The Bank of Canada’s latest oversized interest rate cut isn’t expected to deliver immediate relief to the Canadian fixed-mortgage market, experts warn.
The central bank delivered a second consecutive half-point drop to its policy rate on Wednesday. After five straight cuts in 2024, the Bank of Canada’s key rate now stands at 3.25 per cent.
Despite the substantial reduction in borrowing costs tied to the central bank’s benchmark rate, BMO senior economist Robert Kavcic warned in a note to clients Thursday that fixed mortgage rates in Canada may have already hit their floor.
While Canadians with variable-rate debt like some mortgages and home-equity lines of credit will have seen an immediate reduction in their rates of interest in line with the Bank of Canada’s 50-basis-point cut, Kavcic warned those shopping for fixed-rate mortgages likely won’t see the same easing.
That’s because fixed-rate mortgages don’t respond directly to the Bank of Canada’s policy rate. Changes in the benchmark rate affect this side of the market indirectly by influencing bond yields, which lenders use as a proxy to price their fixed mortgage offerings.
But amid signals from the Bank of Canada that it’s set to slow the pace of easing in 2025, Kavcic noted that the five-year Government of Canada bond yield — a key driver for popular five-year, fixed-rate mortgages — actually ticked higher on Wednesday.
While economists are widely expecting additional interest rate cuts next year, markets have also already priced in another 50-basis-points of easing by June, Kavcic said.
Unless there’s a sharp change in expectations for the Bank of Canada, he argued there might not be much more “downside” for five-year yields.
By extension, “the low for mortgage rates in a well-behaved economy might already be upon us,” Kavcic said.
Victor Tran, Ratesdotca mortgage and real estate expert, tells Global News that bond yields and fixed-mortgage rates have both been “pretty stubborn” over the past three or four months.

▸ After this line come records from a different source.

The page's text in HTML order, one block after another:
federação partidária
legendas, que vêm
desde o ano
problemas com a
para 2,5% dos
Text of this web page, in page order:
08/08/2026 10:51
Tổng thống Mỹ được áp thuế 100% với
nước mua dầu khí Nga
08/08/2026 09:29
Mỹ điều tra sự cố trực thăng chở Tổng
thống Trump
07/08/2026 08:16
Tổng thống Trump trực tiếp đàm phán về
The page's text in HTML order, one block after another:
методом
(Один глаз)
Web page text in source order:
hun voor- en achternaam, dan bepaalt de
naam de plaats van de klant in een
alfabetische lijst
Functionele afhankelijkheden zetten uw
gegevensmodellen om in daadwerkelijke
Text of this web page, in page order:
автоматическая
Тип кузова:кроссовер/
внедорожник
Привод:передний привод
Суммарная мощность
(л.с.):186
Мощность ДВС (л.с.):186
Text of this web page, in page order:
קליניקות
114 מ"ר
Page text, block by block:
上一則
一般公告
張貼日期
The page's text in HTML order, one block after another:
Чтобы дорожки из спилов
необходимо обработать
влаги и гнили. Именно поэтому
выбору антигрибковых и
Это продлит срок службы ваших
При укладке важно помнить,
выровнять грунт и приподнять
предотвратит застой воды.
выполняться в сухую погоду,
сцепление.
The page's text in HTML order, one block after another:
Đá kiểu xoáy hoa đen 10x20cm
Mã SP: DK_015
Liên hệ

Fixed-mortgage rates have adjusted a bit higher or lower in recent weeks but have largely hovered in the low-to-mid-four-per cent range, Tran says.

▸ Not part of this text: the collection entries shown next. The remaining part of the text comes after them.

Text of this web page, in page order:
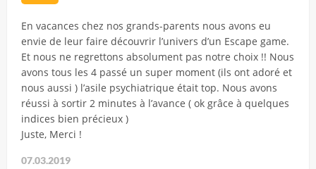
En vacances chez nos grands-parents nous avons eu
envie de leur faire découvrir l’univers d’un Escape game.
Et nous ne regrettons absolument pas notre choix !! Nous
avons tous les 4 passé un super moment (ils ont adoré et
nous aussi ) l’asile psychiatrique était top. Nous avons
réussi à sortir 2 minutes à l’avance ( ok grâce à quelques
indices bien précieux )
Juste, Merci !
07.03.2019

Heading into 2025, he expects homebuyers and those with mortgages up for renewal could potentially see rates fall into the high-three-per cent range, but he also warns that lenders are “treading cautiously” right now.
The Bank of Canada on Wednesday highlighted trade uncertainty with the United States — president-elect Donald Trump has floated imposing blanket tariffs on Canada when he takes office — as a major question mark making it difficult to make economic forecasts.

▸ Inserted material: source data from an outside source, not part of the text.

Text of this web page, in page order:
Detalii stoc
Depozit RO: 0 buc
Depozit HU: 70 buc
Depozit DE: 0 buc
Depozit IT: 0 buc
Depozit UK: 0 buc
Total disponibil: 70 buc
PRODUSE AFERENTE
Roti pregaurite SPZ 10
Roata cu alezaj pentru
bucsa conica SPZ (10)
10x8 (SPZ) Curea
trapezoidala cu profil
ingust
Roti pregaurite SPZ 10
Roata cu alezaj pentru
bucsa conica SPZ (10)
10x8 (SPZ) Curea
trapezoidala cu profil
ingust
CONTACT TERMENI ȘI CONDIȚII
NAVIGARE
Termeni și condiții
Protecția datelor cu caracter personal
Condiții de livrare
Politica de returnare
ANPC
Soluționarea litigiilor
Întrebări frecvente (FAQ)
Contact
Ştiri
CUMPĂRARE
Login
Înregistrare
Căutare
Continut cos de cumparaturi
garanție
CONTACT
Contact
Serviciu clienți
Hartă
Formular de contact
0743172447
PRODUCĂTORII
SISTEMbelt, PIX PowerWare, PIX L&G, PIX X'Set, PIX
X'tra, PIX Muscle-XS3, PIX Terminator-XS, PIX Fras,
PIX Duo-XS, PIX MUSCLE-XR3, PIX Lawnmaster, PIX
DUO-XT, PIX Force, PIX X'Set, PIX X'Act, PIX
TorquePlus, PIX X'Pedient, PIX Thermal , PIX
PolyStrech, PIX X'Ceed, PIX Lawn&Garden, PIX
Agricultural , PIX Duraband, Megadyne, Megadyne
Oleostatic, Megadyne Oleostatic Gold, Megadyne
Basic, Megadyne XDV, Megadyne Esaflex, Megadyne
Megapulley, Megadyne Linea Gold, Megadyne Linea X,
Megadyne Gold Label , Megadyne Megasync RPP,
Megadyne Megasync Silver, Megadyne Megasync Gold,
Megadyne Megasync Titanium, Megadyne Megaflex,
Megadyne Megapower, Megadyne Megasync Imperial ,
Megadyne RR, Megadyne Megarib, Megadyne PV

Experts told Global News this week that if the tariffs are ultimately imposed as threatened, the resultant hit to Canada’s economy would force the central bank to cut its policy rate sharply to soften the blow.
Tran says lenders don’t want to make major shifts in their fixed-rate mortgage offerings only to have to backtrack should the U.S. tariffs come to pass and the central bank’s rate path shifts drastically lower.
But with the trend still broadly downward for the Bank of Canada’s policy rate, both Kavcic and Tran noted that the spread between fixed and variable mortgage rates is narrowing in the market.
Variable mortgages, which had been priced higher than their fixed counterparts while the Bank of Canada rapidly raised its policy rate in recent years, have come in closer to some fixed-rate mortgages in recent months.
That’s changed the value proposition for some eyeing the housing market or with a mortgage up for renewal in early 2025, Tran says.
“It’s a little bit more difficult, because now they’re fairly on par,” he says.
“A lot of customers are having difficulty deciding whether just to lock in and have some stability on fixed rates, or go for the variable and hopefully be ahead in the next few months or so.”